Re: Kociaki już rozrabiaki

PostNapisane: Pon cze 11, 2018 19:55
przez kociołkowo
Czarny to Dracula, pingwinka-cukiereczek(mąż się uparł) bura-Emka a pingwinek-profesor.

W sobotę byłam u kolegi mojego taty z pewną ważną sprawą, jako że na weekendy przyjeżdżają tu na wieś, podjechałam do nich, szwenda się tam kotka z dwójką maluchów, chyba sąsiedzka, malce mają już ponad dwa miesiące i są dużo mniejsze od naszych łobuzów. No ale nasze są żarłoki i do tego ciągle pełne michy...
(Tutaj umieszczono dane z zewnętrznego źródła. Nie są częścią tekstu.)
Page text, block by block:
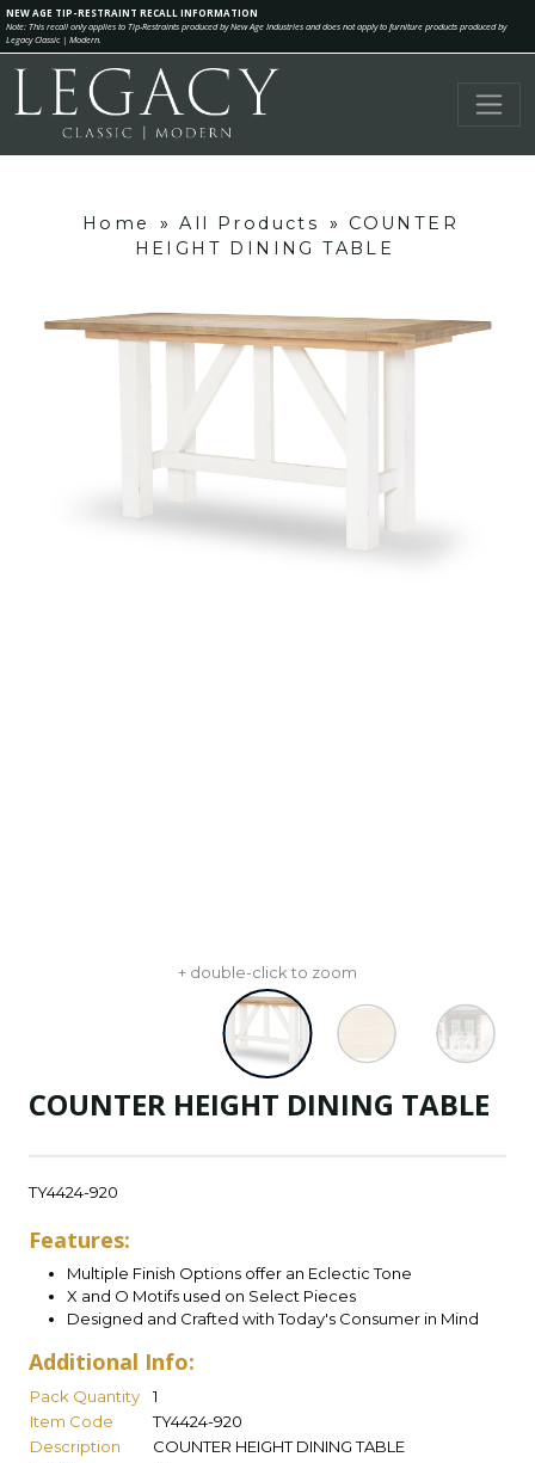
NEW AGE TIP-RESTRAINT RECALL INFORMATION
Note: This recall only applies to Tip-Restraints produced by New Age Industries and does not apply to furniture products produced by
Legacy Classic | Modern.
Home » All Products »
COUNTER
HEIGHT DINING TABLE
+ double-click to zoom
COUNTER HEIGHT DINING TABLE
TY4424-920
Features:
Multiple Finish Options offer an Eclectic Tone
X and O Motifs used on Select Pieces
Designed and Crafted with Today's Consumer in Mind
Additional Info:
Pack Quantity
1
Item Code
TY4424-920
Description
COUNTER HEIGHT DINING TABLE
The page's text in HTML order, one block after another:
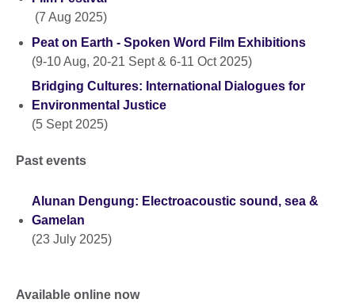
(7 Aug 2025)
Peat on Earth - Spoken Word Film Exhibitions
(9-10 Aug, 20-21 Sept & 6-11 Oct 2025)
Bridging Cultures: International Dialogues for
Environmental Justice
(5 Sept 2025)
Past events
Alunan Dengung: Electroacoustic sound, sea &
Gamelan
(23 July 2025)
Available online now
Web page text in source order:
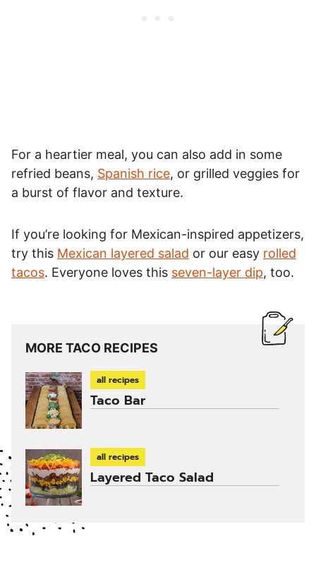
For a heartier meal, you can also add in some
refried beans, Spanish rice, or grilled veggies for
a burst of flavor and texture.
If you’re looking for Mexican-inspired appetizers,
try this Mexican layered salad or our easy rolled
tacos. Everyone loves this seven-layer dip, too.
MORE TACO RECIPES
all recipes
Taco Bar
all recipes
Layered Taco Salad

Taką mam wiadomość, za 5 dni zamieszka z nami kocurek Brojek-własność KropkiXL, niestety koleżanka jest poważnie chora przez co musiała szukać kotkom domów, chwile dyskutowaliśmy z mężem i mimo, że finansowo to nie jest zbyt dobra decyzja, to serce siła wyższa nie można było nie pomóc. Mam tylko nadzieję, że dogada się z naszym stadem, teraz to jest najważniejsze i myśle, i myśle jak to zrobić żeby było dobrze...

Re: Kociaki już rozrabiaki

PostNapisane: Pon cze 11, 2018 20:10
przez Wawe
Czytałam o Brojku i waszej decyzji. Najwyższe wyrazy szacunku. :king:
Dodane:
Gdyby pojawiły się jakieś zatory finansowe to daj znać. Postaram się choć trochę pomóc.

Re: Kociaki już rozrabiaki

PostNapisane: Wto cze 12, 2018 7:03
przez Muireade
eweli77 pisze:Czarny to Dracula, pingwinka-cukiereczek(mąż się uparł) bura-Emka a pingwinek-profesor.

Piękne imiona i pasujące :ok:

Kciuki dla Brojka i szacunek do Was :201494

Re: Kociaki już rozrabiaki

PostNapisane: Wto cze 12, 2018 7:55
przez kociołkowo
O to,to. Kciuki najbardziej potrzebneb chociaż wiem że Luśka się na mnie wydrze i przy pierwszej okazji strzeli mnie w łep :twisted: ale ona drze na mnie morde nawet o bardziej błahe sprawy, więc...przeżyje.
Największą nadzieje pokładam w Małym, ona (chyba) będzie przyjacielsko nastawiona, bo będzie kompan do zabawy, bo Luśka to wiadomo-pani nie zniża się do plebsu, Bura to leń śmierdzący-od czasu do czasu tylko biega bo "duchy" ją gonią, ale to rzadko. No a Mały nic tylko "mama" i "mama"- a ja muszę się nim zajmować, bo żyć nie daje :twisted:

Re: Kociaki już rozrabiaki

PostNapisane: Wto cze 12, 2018 10:44
przez mimbla64
Eweli, ale będziesz izolować?

Re: Kociaki już rozrabiaki

PostNapisane: Wto cze 12, 2018 11:12
przez kociołkowo
No chyba nie ma wyjścia, szykuję ten "pokoik" co to spiżarnią miał być, tzn już zaczeliśmy go szykować dla tej koteczki od "corobić". To pomieszczenie z oknem i kratką w drzwiach praktycznie w centralnym punkcie w domu, koty będą się widzieć i czuć ale bezpośredni kontakt dopiero jak będę widziała w jaki sposób będą na siebie reagowały.
No nie wiem, czy taki sposób będzie dobry??? Jejuuu przecie ja nic o izolacji nie wiem, matulu ratuuuj.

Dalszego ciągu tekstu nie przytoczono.